Hunter bear bait ban proposed for Alaska national preserves
JUNEAU, Alaska (AP) — Bear hunters in Alaska would no longer be able to use bait, such as pastries, dog food or bacon grease, under a proposed rule by the National Park Service on Friday that would prohibit bear baiting in national preserves in the state.
It’s the latest in a dispute over what animal rights supporters call a cruel practice. The park service also says the new proposal would, in part, “lower the risk that bears will associate food at bait stations with humans and become conditioned to eating human-produced foods.”
The agency will be taking public comments on the proposal.
In September, U.S. District Court Judge Sharon Gleason found problems with a 2020 Trump administration-era rule that lifted restrictions previously in place on sport hunting and trapping in national preserves in Alaska, including bear baiting. The case was brought by conservation and animal rights groups.

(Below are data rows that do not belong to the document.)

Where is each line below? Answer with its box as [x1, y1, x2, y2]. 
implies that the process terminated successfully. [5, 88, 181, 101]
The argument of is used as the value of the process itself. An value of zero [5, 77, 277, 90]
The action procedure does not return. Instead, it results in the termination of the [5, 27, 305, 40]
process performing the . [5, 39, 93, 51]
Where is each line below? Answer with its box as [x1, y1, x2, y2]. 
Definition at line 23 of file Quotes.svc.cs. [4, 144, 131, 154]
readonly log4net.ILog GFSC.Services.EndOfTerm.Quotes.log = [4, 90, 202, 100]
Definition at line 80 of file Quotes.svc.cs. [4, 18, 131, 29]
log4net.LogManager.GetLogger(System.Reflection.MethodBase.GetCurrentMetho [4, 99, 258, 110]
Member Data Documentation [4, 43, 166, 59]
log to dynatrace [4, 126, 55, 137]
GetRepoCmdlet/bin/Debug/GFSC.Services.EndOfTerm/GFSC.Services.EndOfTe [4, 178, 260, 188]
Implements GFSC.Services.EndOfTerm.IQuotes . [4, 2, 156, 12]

But the judge did not set the rule aside, and noted the park service had indicated it was already in the process of reassessing the rule. She sent the matter back to the agency.
Appeals in the case are pending.
Peter Christian, a spokesperson with the Alaska region for the National Park Service, said the assistant secretary of Fish, Wildlife and Parks last February directed the park service “to initiate a rulemaking process to reconsider the factual, legal and policy conclusions in the 2020 Alaska Hunting and Trapping rule which authorized several controversial sport hunting practices.”

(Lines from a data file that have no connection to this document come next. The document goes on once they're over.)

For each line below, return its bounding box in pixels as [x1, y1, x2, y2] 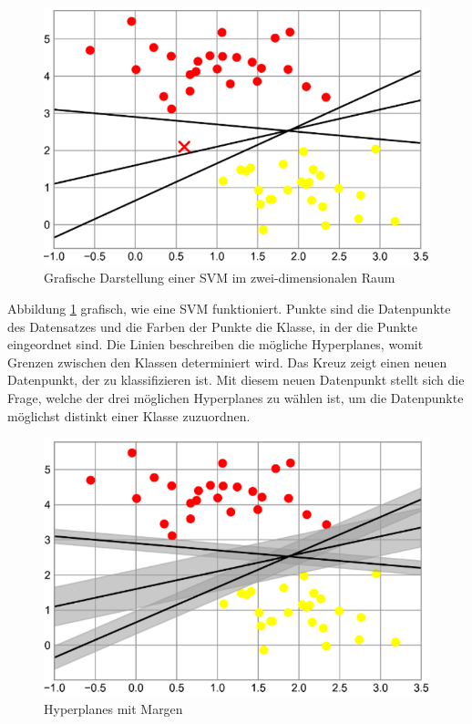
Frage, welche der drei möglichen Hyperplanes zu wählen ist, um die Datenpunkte [7, 388, 464, 408]
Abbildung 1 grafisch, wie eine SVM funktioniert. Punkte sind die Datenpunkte [7, 299, 451, 318]
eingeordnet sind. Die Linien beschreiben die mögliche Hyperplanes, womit [7, 335, 424, 354]
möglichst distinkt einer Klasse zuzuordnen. [7, 406, 251, 425]
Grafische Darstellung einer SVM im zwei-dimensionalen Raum [44, 268, 395, 287]
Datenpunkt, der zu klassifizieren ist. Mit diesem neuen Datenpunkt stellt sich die [7, 370, 465, 389]
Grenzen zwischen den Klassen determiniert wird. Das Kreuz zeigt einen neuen [7, 352, 447, 371]
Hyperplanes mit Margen [44, 698, 183, 718]

The park service is pursuing the new proposal “due to legal and policy concerns regarding bear baiting implications for public safety. Bears that become habituated to non-natural foods used as bait pose a safety hazard to the public,” he said by email.

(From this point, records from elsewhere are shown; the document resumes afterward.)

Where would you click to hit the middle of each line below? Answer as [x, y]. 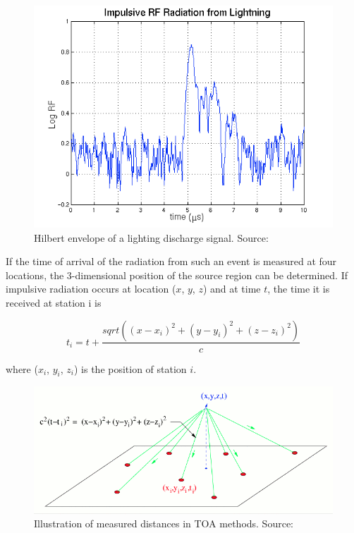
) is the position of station [130, 368]
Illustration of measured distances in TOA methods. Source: [164, 523]
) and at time [232, 289]
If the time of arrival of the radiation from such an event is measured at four [171, 261]
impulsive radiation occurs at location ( [91, 289]
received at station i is [54, 302]
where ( [22, 368]
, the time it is [299, 289]
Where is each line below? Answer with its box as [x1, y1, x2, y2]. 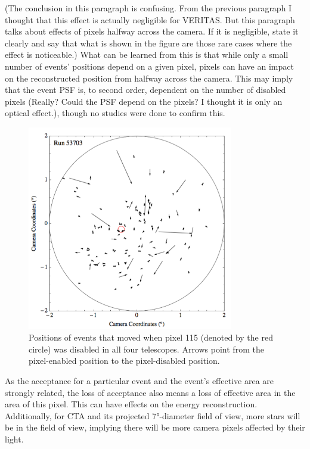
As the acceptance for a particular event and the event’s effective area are [5, 374, 274, 386]
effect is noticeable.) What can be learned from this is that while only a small [5, 48, 289, 61]
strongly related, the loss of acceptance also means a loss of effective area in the [5, 386, 296, 398]
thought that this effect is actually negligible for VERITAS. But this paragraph [5, 13, 295, 26]
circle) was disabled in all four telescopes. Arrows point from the [29, 342, 264, 355]
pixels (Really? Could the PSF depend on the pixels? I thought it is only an [5, 95, 283, 107]
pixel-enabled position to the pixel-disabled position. [29, 354, 220, 367]
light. [5, 432, 24, 445]

A similar ban on bear baiting, enacted in 2015 during the Obama administration, was rescinded by the 2020 rule, the park service said.
According to the agency, the proposed new rule also would reinstate prohibitions that had been in place under the 2015 rule “on methods of harvest that are not compatible with generally accepted notions of ‘sport’ hunting.”
The 2020 rule removed restrictions on such things as harvesting bears over bait; taking wolves and coyotes during the denning season; taking swimming caribou; and using dogs to hunt black bears, the agency said.
Sara Amundson, president of the Humane Society Legislative Fund, in a statement called the new proposal “a victory for Alaska’s iconic wildlife species.”